■ **INFORMATION**:
┄┄┄┄┄┄
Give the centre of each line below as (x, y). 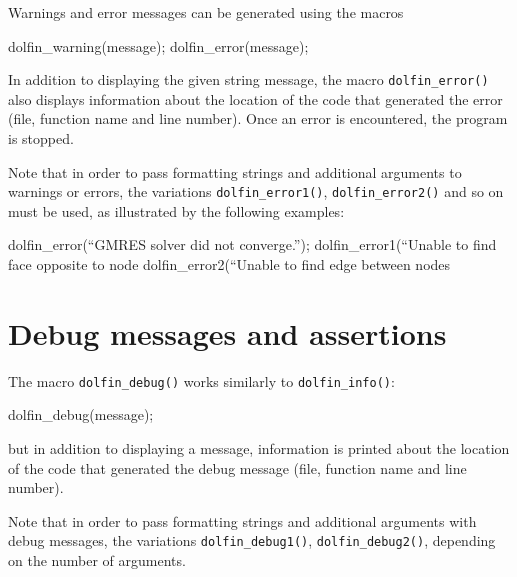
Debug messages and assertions (227, 332)
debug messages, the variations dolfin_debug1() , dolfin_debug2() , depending (252, 540)
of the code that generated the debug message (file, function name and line (237, 467)
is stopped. (41, 138)
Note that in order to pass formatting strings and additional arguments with (242, 520)
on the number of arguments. (97, 560)
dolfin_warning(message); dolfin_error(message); (158, 45)
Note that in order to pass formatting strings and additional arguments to (235, 171)
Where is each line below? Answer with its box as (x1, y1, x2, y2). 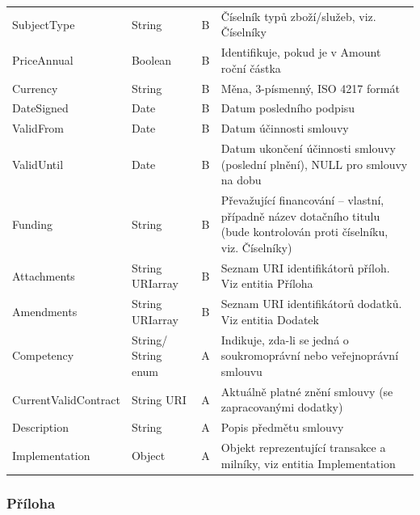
┄┄┄┄┄┄
■ **TASK GOAL**: Within the material above, how many lines include the string "formatting"? Give only the number.

■ **ANSWER**: 2